I've seen composers (even the same one) use both C# and Db. There must be something more I'm not getting.
#9
Quote by DiminishedFifth
I've seen composers (even the same one) use both C# and Db. There must be something more I'm not getting.
The only context I can think of would be when a composer modulates to the key of C# major, as if the piece started in C# then it would be much simpler to write it in Db.

For example, if the piece is in C# minor and the composer wants to modulate to the tonic major. This is a common modulation and you wouldn't want to go from C# minor to Db major because that would no longer be modulating to the tonic major. The sound is the same but the function is different.

Similarly, if you were in the key of F# and you wanted to modulate to the dominant key you would modulate to C# major, as modulating to Db would not be modulating to the dominant.
#10
Quote by 12345abcd3
The only context I can think of would be when a composer modulates to the key of C# major, as if the piece started in C# then it would be much simpler to write it in Db.

For example, if the piece is in C# minor and the composer wants to modulate to the tonic major.

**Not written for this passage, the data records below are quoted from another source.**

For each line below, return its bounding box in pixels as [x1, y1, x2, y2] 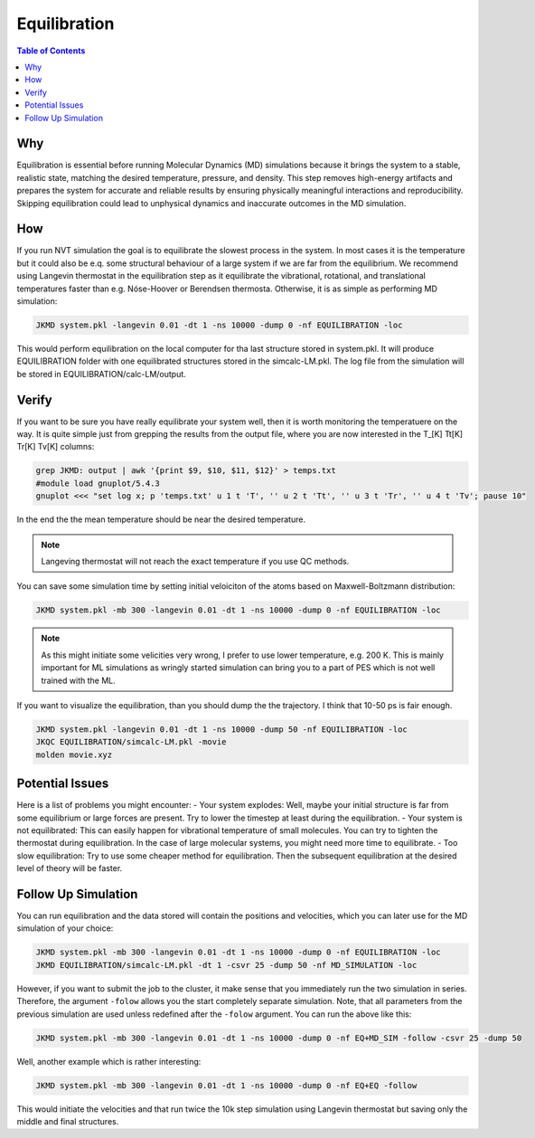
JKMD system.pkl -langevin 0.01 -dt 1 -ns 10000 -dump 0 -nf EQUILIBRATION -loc [35, 320, 403, 330]
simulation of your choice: [16, 923, 114, 934]
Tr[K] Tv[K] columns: [16, 441, 95, 452]
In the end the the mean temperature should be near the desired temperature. [16, 514, 306, 525]
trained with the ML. [41, 675, 117, 686]
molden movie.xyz [35, 749, 113, 760]
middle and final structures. [16, 1115, 119, 1126]
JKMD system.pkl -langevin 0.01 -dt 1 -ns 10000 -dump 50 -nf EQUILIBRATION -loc [35, 724, 408, 735]
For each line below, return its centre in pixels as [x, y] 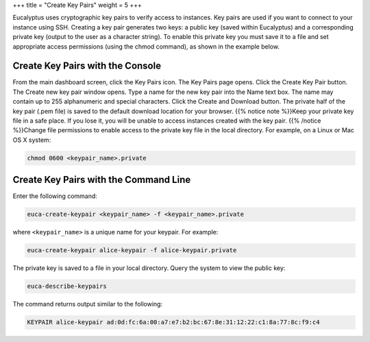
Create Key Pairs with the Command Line [102, 180]
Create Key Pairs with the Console [87, 66]
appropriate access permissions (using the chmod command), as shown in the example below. [146, 46]
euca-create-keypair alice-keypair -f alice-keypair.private [132, 251]
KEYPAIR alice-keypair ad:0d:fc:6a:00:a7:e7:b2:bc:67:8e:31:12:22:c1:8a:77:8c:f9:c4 [173, 322]
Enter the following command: [55, 196]
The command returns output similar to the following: [88, 304]
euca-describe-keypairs [67, 286]
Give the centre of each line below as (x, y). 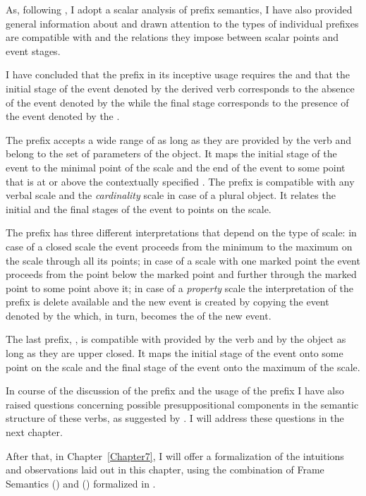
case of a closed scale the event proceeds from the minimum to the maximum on (179, 246)
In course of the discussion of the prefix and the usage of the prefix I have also (175, 391)
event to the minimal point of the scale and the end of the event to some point (176, 167)
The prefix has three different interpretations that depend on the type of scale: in (181, 232)
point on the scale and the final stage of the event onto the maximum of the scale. (183, 367)
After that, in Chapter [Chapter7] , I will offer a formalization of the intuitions (175, 455)
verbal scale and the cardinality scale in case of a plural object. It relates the (171, 195)
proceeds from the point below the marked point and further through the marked (181, 274)
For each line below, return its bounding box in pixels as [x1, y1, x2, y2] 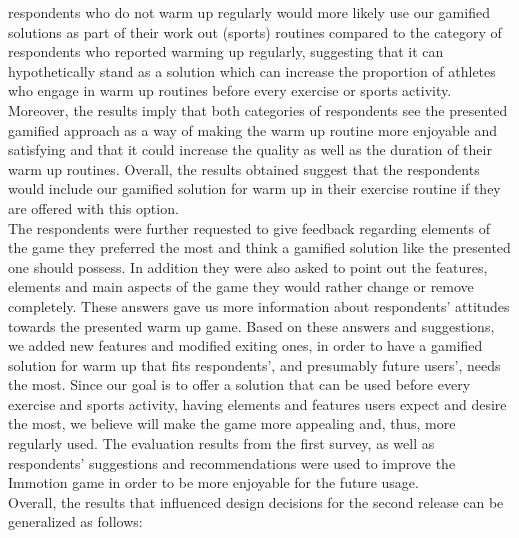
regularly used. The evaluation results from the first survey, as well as [8, 433, 435, 454]
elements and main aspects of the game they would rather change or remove [8, 276, 474, 297]
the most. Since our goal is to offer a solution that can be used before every [8, 374, 471, 395]
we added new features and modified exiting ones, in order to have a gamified [8, 335, 483, 356]
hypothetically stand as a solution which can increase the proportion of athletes [8, 60, 496, 81]
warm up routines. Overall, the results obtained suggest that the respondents [8, 158, 480, 179]
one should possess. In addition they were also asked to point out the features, [8, 256, 488, 277]
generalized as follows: [8, 511, 143, 532]
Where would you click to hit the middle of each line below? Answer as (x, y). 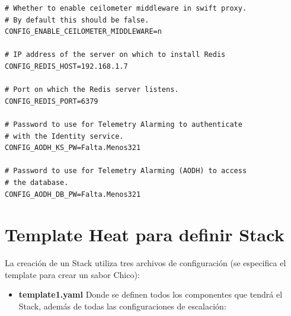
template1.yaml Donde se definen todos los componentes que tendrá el (151, 294)
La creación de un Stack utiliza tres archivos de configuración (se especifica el (145, 263)
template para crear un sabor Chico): (72, 274)
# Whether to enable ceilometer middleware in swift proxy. (126, 8)
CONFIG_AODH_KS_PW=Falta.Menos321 (73, 148)
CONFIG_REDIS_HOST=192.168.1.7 (66, 66)
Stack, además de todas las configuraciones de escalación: (122, 306)
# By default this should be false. (77, 20)
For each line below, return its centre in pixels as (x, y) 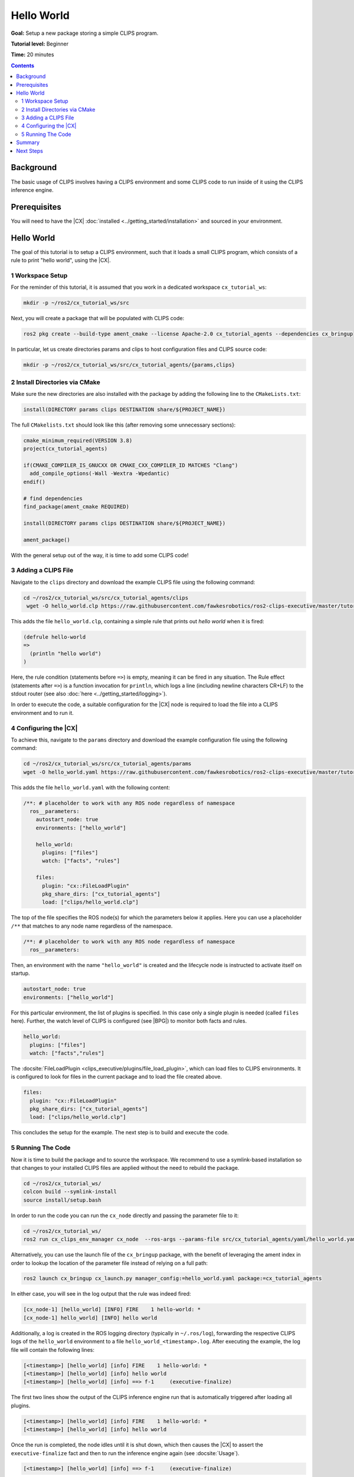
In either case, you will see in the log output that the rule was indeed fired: (101, 1294)
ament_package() (47, 540)
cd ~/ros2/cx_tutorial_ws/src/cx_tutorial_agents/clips (106, 598)
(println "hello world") (65, 653)
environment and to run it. (42, 713)
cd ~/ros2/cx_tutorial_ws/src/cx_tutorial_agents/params (107, 764)
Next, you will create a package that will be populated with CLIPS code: (98, 318)
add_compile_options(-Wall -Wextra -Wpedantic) (100, 474)
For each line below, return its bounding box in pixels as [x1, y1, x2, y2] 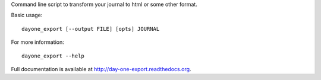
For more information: [11, 39, 65, 46]
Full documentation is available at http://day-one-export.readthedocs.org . [11, 65, 191, 72]
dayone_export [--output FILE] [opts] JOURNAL [21, 25, 160, 32]
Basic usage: [11, 12, 43, 19]
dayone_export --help [21, 52, 84, 59]
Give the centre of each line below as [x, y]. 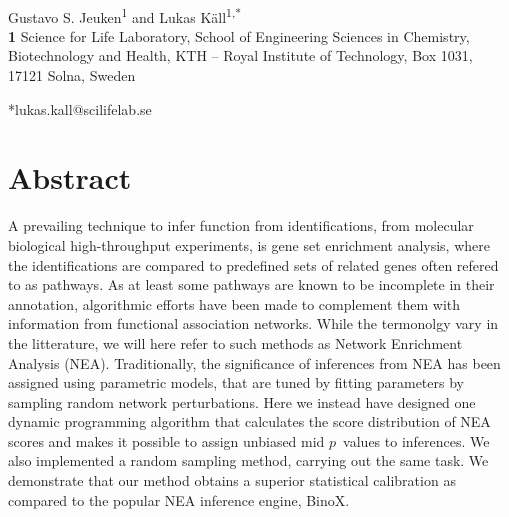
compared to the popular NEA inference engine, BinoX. [179, 499]
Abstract [70, 177]
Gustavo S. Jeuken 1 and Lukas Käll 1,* [124, 15]
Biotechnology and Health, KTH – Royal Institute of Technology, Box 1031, [240, 55]
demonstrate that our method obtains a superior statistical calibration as [232, 480]
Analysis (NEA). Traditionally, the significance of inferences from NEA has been [254, 362]
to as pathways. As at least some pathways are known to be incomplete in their [251, 284]
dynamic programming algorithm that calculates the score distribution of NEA [249, 421]
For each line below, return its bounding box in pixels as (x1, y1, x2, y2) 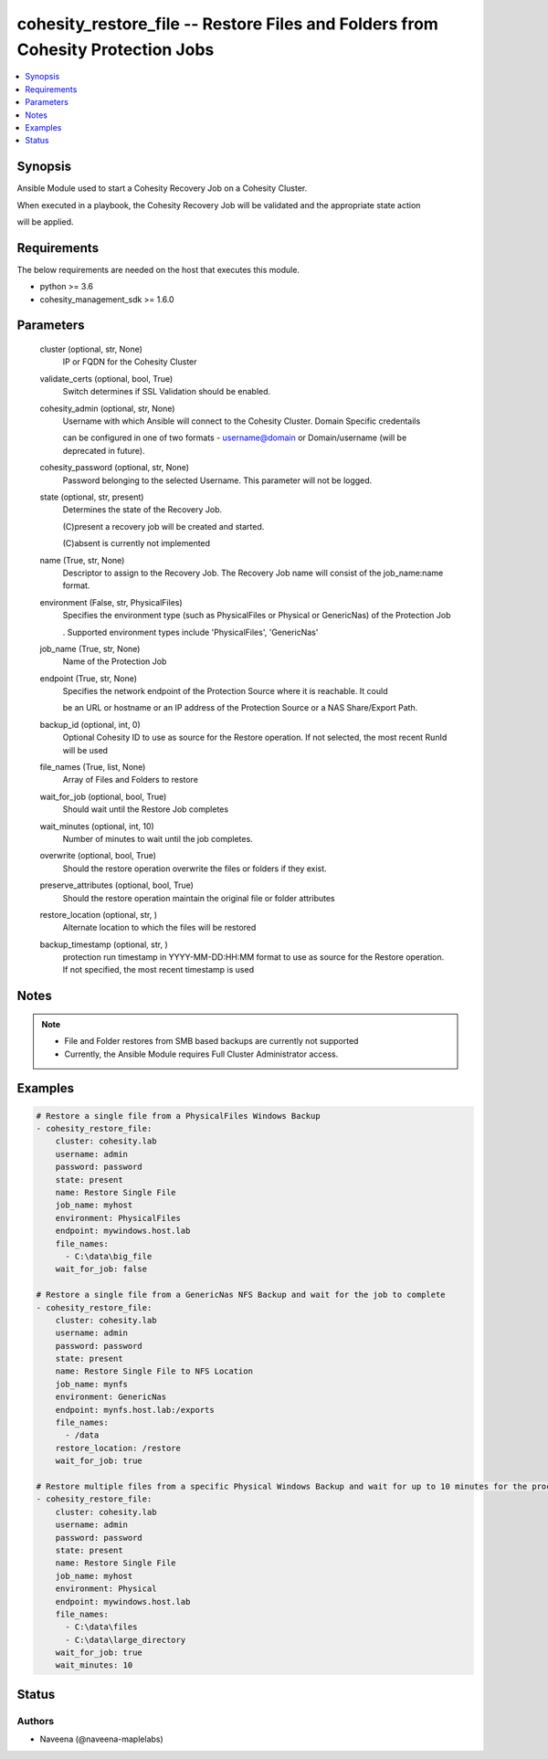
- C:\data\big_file (65, 1251, 153, 1261)
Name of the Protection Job (62, 656, 167, 667)
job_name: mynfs (55, 1379, 128, 1389)
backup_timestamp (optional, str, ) (39, 939, 168, 950)
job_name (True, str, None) (39, 643, 141, 654)
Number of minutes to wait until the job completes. (62, 833, 253, 844)
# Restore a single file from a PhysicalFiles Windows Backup (36, 1111, 321, 1121)
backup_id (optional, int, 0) (39, 719, 141, 730)
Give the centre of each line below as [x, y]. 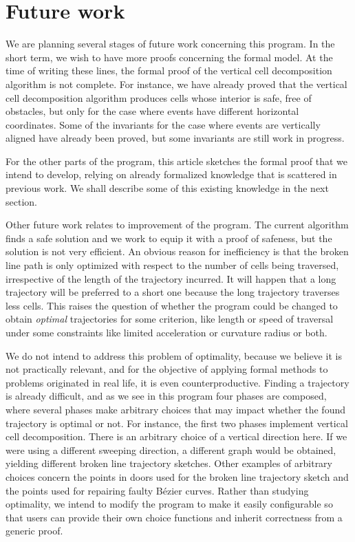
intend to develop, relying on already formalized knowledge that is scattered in [171, 174]
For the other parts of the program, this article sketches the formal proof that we [177, 161]
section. [21, 201]
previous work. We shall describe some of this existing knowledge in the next [167, 188]
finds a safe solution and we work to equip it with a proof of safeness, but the [169, 238]
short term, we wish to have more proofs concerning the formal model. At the [169, 57]
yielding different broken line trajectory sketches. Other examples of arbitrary [169, 463]
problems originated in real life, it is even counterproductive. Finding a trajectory [177, 382]
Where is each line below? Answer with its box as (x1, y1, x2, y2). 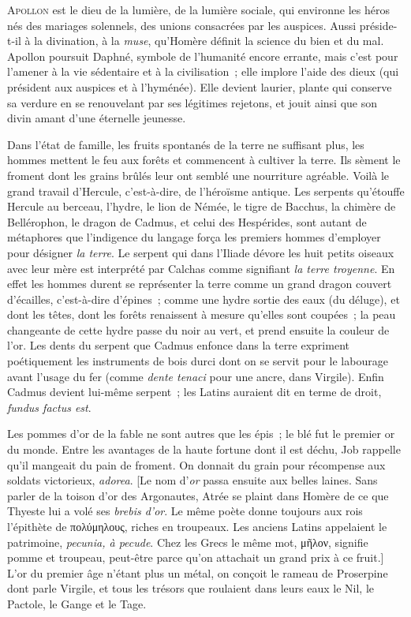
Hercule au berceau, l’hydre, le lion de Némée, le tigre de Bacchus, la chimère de (7, 198, 396, 215)
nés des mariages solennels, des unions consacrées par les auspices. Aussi (7, 17, 357, 33)
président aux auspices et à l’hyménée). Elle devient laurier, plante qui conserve (7, 78, 392, 95)
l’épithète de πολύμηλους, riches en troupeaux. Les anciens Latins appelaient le (7, 518, 387, 534)
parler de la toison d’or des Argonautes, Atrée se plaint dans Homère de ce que (7, 487, 389, 503)
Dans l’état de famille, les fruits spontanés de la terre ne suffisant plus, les (7, 136, 364, 152)
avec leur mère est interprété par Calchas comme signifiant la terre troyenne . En (7, 260, 395, 276)
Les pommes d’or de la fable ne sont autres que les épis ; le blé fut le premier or (7, 425, 395, 442)

This is a common modulation and you wouldn't want to go from C# minor to Db major because that would no longer be modulating to the tonic major. The sound is the same but the function is different.

Similarly, if you were in the key of F# and you wanted to modulate to the dominant key you would modulate to C# major, as modulating to Db would not be modulating to the dominant.

Alright... that makes sense. I can accept that!

But I don't understand why someone would write it in C# as opposed to Db. I just looked through some Liszt music and noticed he's got some pieces in C# and others in Db (both Major). Hmm...
#11
Even if the modulation I was performing said I should be in C# Major, I'd do Db Major anyway for my eyes' sake. When the choice isn't huge I'd go with #s because I like them better.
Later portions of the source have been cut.